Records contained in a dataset
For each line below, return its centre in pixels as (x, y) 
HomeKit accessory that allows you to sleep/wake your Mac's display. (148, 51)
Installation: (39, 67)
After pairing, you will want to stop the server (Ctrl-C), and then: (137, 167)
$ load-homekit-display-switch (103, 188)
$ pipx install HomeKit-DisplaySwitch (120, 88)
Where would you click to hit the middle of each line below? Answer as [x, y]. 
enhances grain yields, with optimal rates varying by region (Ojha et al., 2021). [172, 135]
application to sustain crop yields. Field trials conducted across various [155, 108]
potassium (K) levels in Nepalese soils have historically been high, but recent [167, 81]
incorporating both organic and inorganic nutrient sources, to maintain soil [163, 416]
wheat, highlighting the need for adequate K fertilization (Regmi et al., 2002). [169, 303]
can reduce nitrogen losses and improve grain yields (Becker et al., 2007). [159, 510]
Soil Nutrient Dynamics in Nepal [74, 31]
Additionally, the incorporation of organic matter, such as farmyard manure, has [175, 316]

* * *

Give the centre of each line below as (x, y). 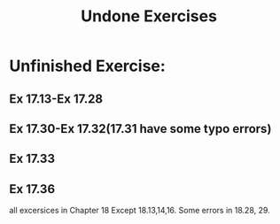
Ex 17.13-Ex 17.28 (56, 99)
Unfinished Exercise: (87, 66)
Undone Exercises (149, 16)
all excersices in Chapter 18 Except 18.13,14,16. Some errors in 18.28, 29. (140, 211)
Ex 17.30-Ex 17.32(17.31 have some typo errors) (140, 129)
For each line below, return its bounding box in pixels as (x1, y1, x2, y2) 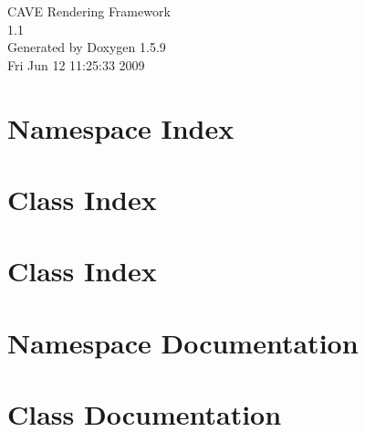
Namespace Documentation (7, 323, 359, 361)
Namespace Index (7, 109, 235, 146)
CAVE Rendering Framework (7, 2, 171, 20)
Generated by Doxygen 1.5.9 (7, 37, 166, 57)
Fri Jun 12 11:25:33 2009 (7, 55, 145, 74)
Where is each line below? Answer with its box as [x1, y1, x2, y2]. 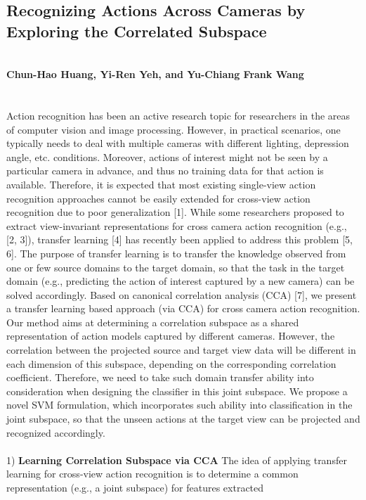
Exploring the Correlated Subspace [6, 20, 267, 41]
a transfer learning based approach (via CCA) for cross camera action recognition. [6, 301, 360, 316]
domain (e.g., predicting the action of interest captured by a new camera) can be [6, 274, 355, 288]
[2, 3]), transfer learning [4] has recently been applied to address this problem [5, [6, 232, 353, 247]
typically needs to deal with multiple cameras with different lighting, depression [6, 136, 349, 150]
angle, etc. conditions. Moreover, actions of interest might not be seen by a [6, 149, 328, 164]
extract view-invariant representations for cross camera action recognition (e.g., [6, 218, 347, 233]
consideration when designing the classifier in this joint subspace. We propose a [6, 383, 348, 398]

## DIRECTIONS
Search the entries above for the string "learning". Copy each line that holds it.

## TASK ANSWER
a transfer learning based approach (via CCA) for cross camera action recognition. [6, 301, 360, 316]
[2, 3]), transfer learning [4] has recently been applied to address this problem [5, [6, 232, 353, 247]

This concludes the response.